The Development Bank of Saxony (known as SAB from the German name Sächsische Aufbaubank) was founded in 1991 and is the state development institution for the state of Saxony, Germany.

Activities
The Development Bank of Saxony allocates subsidies e.g. from the European Regional Development Fund in the form of grants, sureties and loans into various sectors of the economy e.g. technology, as well as into residential and municipal construction.
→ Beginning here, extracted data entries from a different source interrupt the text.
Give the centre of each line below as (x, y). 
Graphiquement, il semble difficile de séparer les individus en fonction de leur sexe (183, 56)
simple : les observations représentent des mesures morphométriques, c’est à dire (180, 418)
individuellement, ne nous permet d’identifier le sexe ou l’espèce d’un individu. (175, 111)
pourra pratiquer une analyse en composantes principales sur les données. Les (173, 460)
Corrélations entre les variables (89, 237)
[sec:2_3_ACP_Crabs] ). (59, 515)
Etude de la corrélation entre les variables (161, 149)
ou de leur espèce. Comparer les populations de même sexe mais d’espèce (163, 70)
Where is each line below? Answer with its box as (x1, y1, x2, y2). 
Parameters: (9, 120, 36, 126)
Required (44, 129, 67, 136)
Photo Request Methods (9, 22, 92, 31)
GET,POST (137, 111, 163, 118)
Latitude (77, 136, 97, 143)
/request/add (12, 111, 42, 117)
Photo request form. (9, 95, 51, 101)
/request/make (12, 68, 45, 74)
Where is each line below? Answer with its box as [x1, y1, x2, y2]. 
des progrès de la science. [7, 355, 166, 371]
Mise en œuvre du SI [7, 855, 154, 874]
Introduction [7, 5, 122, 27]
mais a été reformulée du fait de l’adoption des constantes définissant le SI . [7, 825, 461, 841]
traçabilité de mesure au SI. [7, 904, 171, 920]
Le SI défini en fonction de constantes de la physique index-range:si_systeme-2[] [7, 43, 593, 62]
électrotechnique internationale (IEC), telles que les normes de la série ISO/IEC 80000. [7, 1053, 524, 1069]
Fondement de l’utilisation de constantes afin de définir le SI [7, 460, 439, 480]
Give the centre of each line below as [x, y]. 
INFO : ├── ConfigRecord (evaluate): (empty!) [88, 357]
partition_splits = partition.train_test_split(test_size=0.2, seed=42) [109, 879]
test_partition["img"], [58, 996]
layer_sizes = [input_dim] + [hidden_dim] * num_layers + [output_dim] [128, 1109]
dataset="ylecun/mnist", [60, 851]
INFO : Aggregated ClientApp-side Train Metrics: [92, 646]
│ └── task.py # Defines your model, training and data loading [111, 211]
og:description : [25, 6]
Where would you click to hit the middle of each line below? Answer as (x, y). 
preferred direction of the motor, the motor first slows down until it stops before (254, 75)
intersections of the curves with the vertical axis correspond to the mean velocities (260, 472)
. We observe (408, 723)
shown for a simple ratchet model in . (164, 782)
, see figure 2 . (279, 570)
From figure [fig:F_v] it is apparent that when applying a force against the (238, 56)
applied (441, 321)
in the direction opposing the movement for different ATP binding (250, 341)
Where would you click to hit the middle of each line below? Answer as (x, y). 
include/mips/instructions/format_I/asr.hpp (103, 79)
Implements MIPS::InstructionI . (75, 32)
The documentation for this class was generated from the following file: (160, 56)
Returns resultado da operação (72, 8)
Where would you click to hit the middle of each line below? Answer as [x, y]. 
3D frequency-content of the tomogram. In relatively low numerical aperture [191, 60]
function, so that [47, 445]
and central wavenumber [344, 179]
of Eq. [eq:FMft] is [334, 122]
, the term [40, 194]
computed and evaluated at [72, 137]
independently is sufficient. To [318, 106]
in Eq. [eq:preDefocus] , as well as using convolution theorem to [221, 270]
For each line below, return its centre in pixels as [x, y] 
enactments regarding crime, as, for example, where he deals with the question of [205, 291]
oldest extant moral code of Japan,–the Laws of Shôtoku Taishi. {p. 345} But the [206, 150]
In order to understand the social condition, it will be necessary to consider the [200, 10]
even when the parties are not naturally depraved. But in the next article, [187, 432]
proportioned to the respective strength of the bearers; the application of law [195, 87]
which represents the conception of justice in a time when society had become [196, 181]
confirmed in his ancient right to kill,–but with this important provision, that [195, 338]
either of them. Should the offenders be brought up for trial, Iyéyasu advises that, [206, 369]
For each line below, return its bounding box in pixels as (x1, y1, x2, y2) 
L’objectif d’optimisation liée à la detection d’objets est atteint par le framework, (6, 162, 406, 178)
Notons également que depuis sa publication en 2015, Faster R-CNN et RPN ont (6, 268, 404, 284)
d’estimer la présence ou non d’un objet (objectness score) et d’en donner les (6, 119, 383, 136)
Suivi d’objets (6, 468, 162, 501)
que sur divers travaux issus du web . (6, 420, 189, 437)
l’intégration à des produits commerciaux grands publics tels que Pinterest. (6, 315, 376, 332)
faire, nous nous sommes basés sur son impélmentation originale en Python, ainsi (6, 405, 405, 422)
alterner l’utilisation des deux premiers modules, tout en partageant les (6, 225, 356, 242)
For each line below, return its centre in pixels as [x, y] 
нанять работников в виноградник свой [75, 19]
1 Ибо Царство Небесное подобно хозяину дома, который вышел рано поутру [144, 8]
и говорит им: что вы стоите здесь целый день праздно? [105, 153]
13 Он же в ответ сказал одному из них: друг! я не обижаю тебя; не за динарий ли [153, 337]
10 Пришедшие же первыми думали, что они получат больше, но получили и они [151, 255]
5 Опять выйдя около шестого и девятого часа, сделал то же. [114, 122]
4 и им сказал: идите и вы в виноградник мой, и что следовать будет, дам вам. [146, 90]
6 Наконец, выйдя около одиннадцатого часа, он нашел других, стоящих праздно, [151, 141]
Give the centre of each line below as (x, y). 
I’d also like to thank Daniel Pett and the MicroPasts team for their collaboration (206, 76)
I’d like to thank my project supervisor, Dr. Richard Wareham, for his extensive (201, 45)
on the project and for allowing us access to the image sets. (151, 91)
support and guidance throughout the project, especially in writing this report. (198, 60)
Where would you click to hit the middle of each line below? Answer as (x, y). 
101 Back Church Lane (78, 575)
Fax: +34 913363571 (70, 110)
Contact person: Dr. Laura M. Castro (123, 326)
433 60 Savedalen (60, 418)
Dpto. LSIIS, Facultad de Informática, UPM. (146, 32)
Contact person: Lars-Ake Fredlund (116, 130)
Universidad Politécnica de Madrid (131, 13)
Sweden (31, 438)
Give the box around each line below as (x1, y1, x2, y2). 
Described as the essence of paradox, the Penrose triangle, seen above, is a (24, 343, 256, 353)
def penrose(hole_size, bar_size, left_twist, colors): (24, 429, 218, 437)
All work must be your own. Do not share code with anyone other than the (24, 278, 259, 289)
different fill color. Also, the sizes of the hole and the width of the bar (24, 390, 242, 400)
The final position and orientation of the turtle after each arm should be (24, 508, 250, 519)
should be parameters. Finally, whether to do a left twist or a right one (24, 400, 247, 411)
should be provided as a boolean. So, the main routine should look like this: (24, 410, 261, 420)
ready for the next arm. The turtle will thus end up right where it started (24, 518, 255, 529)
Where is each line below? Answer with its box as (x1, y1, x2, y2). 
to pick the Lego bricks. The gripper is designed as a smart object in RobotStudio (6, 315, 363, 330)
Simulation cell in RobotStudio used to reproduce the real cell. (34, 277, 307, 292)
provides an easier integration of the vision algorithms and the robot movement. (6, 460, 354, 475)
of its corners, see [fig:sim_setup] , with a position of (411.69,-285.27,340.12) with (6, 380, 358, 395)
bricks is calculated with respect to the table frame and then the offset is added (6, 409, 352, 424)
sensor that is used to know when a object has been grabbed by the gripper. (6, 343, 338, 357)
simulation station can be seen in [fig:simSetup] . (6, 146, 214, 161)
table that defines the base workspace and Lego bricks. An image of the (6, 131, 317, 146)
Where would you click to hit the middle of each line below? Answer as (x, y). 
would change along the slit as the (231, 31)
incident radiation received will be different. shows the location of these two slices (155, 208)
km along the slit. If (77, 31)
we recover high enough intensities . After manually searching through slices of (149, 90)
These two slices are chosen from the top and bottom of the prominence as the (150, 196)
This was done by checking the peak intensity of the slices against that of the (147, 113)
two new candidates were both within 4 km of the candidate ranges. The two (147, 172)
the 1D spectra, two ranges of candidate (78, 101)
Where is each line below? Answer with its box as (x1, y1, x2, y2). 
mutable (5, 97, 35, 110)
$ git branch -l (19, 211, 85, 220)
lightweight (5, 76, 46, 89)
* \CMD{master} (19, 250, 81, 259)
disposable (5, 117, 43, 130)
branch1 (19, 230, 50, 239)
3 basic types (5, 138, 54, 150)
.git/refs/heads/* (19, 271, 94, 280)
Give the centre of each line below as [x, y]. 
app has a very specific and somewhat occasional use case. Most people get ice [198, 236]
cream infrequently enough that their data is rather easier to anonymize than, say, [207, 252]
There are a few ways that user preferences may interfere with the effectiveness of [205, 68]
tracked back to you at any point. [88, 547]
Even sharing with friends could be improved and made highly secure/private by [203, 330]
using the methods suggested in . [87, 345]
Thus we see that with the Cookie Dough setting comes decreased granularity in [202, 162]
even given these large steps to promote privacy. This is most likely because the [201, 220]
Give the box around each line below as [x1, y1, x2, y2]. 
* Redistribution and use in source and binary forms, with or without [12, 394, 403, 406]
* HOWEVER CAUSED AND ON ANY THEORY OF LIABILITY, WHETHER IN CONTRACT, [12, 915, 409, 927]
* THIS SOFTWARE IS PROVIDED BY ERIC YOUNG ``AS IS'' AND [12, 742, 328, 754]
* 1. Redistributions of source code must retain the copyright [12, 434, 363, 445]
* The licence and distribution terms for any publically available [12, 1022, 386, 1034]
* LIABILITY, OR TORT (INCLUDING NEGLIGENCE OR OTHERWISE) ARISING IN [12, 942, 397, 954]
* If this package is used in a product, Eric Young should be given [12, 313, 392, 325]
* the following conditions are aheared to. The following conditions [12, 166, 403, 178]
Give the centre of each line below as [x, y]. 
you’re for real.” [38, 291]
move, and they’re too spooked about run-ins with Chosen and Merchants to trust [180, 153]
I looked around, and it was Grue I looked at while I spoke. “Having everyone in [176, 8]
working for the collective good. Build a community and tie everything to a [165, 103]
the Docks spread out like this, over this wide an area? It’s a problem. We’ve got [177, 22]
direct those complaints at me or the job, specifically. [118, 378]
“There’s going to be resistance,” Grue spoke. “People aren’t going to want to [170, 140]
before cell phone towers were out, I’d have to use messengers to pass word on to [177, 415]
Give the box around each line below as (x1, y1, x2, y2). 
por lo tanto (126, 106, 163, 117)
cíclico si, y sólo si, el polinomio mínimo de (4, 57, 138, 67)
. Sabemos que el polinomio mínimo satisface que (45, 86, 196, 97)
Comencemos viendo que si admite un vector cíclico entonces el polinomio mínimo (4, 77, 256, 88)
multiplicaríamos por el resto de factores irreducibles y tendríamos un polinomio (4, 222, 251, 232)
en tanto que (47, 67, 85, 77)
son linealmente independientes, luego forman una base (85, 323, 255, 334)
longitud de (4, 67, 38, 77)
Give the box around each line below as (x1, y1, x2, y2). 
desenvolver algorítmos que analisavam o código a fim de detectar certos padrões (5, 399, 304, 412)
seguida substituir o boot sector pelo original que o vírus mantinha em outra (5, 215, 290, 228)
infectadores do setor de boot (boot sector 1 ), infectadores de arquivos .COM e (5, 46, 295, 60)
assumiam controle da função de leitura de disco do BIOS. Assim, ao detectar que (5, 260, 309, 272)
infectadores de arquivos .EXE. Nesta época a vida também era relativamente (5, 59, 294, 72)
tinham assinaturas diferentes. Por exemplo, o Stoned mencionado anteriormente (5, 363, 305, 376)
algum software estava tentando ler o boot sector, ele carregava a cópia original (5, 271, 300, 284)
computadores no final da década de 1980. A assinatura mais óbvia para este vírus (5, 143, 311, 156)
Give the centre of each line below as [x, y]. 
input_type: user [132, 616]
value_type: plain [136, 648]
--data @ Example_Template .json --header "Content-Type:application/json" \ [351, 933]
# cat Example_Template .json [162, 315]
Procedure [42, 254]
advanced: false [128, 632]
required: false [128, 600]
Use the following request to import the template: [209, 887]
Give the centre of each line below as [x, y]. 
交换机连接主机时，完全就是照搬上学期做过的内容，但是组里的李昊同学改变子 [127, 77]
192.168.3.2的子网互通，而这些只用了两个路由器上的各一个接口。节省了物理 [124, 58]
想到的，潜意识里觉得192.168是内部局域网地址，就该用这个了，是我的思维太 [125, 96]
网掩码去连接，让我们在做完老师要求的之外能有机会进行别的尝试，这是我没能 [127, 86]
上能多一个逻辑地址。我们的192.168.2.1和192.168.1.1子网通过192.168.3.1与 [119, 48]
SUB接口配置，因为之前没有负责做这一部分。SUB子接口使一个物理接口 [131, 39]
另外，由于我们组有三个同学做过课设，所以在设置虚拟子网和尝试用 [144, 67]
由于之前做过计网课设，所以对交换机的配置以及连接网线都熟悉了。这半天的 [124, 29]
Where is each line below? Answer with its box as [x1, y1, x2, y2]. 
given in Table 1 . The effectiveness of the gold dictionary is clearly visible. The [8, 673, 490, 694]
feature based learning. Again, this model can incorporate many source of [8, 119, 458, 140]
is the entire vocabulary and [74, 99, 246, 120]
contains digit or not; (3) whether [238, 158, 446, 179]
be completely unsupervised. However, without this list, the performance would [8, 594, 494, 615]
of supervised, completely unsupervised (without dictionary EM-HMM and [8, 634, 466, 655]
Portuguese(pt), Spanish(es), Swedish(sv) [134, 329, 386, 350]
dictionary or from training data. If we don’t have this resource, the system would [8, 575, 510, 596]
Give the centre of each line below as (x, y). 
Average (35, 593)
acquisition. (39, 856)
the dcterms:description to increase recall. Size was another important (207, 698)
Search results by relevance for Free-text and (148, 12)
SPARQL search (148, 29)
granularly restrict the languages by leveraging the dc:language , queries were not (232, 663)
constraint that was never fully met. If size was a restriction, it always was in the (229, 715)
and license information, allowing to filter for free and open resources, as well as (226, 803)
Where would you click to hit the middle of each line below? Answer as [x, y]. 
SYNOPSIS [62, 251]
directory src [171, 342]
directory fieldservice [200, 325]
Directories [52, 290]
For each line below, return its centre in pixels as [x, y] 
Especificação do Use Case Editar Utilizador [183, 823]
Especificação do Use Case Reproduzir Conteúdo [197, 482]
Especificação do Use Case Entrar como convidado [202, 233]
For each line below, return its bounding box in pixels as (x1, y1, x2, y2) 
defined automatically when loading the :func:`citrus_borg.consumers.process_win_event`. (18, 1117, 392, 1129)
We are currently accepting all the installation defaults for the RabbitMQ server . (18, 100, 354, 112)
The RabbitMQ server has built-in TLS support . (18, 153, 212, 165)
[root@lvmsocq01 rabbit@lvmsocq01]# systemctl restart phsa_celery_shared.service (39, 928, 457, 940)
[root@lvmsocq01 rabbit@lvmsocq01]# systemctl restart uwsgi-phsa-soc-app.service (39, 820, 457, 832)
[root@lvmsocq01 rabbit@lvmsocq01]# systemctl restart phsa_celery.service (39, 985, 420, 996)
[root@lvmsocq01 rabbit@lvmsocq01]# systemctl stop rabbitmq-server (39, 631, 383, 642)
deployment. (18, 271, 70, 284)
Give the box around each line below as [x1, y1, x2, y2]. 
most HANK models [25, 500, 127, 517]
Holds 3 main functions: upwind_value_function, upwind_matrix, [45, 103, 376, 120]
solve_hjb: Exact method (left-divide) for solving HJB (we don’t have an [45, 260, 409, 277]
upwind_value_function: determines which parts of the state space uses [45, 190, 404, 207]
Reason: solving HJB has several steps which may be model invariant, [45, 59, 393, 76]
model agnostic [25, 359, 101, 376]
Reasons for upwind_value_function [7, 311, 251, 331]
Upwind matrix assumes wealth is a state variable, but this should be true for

In the business year 2016, the bank made over 50,000 payments and grants totalling almost 1.4 billion euro and loans of over 450 million euro.

Location
The headquarters of the Development Bank of Saxony is in Leipzig since January 2017, although the headquarters building was completed only in 2021. A branch office will be kept at the former headquarter building in Dresden.

The bank also has customer centers in Leipzig, Dresden and Chemnitz and a regional office in Görlitz.

History 
From 1991 until 1995 the L-Bank, the state development bank of Baden-Württemberg, operated the bank. Then on December 19, 1995 the SAB GmbH was created as a subsidiary of the L-Bank. This took up the operation on June 1, 1996. Since December 30, 2002 the SAB is a 100% subsidy of the state of Saxony.

In 2003 its legal form was changed into an Institution under Public Law (de: Anstalt des öffentlichen Rechts).